Figure 2C: Seizure-free interval: spike wave burst during sleep period (A hospital visit on Apr. 2019)
In order to identify the causes of the patient’s seizures, we conducted Whole Exome Sequencing (WES) based on Nextgeneration sequencing for the patient. a heterozygous missense mutation in SCN2A gene (c.3686 A>T p.Asp1229Val) reference transcript, NM_001040143) was detected in the patient. This variant was further confirmed by Sanger Sequencing, and not detected in either of the healthy parents, which indicated that this variant was de novo (Figure 3A). No other pathogenic variants were detected in more than approximately 800 genes that were defined by the OMIM database as related with epilepsy syndromes for this patient (Figures 3B & 3C). The mutation c.3686 A>T (p.Asp1229Val) either not being recorded in any clincial disease-related database (Clinvar and HGMD), nor in Human genome databases (1000 Genome and Genome mutation frequency database). The function prediction databases (SIFT and polyphen, etc.) predicted this mutation to be damaging. This variant was evaluated as a pathogenic mutation based on the standards and guidelines of ACMG.

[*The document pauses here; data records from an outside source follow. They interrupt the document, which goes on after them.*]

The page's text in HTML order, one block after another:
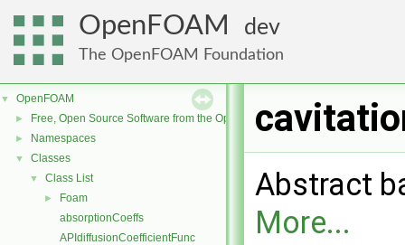
OpenFOAM dev
The OpenFOAM Foundation
▼ OpenFOAM
► Free, Open Source Software from the OpenFOAM Foundation
► Namespaces
▼ Classes
▼ Class List
►
Foam
absorptionCoeffs
APIdiffusionCoefficientFunc
Abstract
More...
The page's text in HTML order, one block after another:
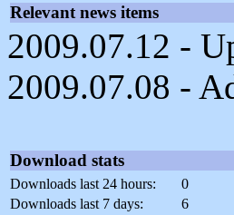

Figure 3A: Patient’s result (AT) : Sanger sequencing of the SCN2A gene mutation (c.3686 A>T p.Asp1229Val). sequencing
result of the patient showed a heterozygous A-to-T de novo transition (red arrow) at codon 3686 resulting in amino acid
exchange (A->T; Asp -> Val).
Figure 3B: Sanger sequencing of the SCN2A gene mutation (c.3686 A>T p.Asp1229Val). Wild-type sequence in patient’s
mother and father (red arrow). Patient’s mother (AA).

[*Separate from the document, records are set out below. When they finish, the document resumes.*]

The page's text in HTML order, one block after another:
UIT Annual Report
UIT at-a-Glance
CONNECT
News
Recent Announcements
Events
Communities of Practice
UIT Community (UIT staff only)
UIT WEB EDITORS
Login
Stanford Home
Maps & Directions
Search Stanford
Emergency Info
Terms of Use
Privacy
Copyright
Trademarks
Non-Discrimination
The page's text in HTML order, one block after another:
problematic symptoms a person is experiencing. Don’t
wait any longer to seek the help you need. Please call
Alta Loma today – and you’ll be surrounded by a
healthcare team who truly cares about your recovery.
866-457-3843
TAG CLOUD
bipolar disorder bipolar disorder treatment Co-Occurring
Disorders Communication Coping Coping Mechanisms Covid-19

Figure 3C: Sanger sequencing of the SCN2A gene mutation (c.3686 A>T p.Asp1229Val). Wild-type sequence in patient’s
mother and father (red arrow). Patient’s father (AA).
Pathogenic variants in SCN2A are reported in a spectrum
of neurodevelopmental disorders including developmental and
epileptic encephalopathies, benign familial neonatal-infantile
seizures, episodic ataxia, and autism spectrum disorder and
intellectual disability with and without seizures [1]. More than
1000 mutaions of SCN1A gene were reported in the Clinvar
database, including deletion, duplication, indel, insertion and single
nucleotide types. Around 70% of those variations was evaluated as
responsible for the occurences of Benign familial infantile seizures
or early infantile epileptic encephalopathy 11. The single nucleotide
mutations were the most frequently reported mutations and were
84% in the total mutation types. However, only about 8.5% of the
single nucleotide mutations were due to de-nove mutations in the
SCN2A gene. Comparing with the 65% of the de-novo rate in the
SCN1A gene, the rate of de-novo in the SCN2A gene is significantly
lower [6]. We evaluated WES data from 332 Chinese patients with
epilepsy and identified the one de-nove missense mutation in the
SCN2A in this patient and the mutation was evaluated as the cause
of the disease. Generally, the de-novo mutations of SCN2A gene
often lead to severe phenotype with developmental delay [3]. The
patient in our case reported here is only 5 years old, but she had
epilepsy syndromes for more than three years and had more severe
symptoms such as poor orientation, cognition, memory, calculation,
and attention et al.
The mutation of the SCN2A gene we detected (c.3686 A>T
p.Asp1229Val) has not been recorded in the Clinvar database as
of today [6]. Our report provided further evidence for the cause
of epilepsy from a genetic level. We predict the result will be
immediately useful for the clinical interpretation of SCN2A variants,
and also provides deeper insights for SCN2A mutations associated
with the broad clinical spectrum of seizures.
The experimental protocol was established, according to the ethical guidelines of the Helsinki Declaration and was approved by the Human Ethics Committee of the Second Hospital of Shanxi Medical University. Written informed consent was obtained from individual or guardian participants. This study was supported in the part by grants from the Epilepsy Research Fund (UCB No. 2014007) from China antiepileptic Association.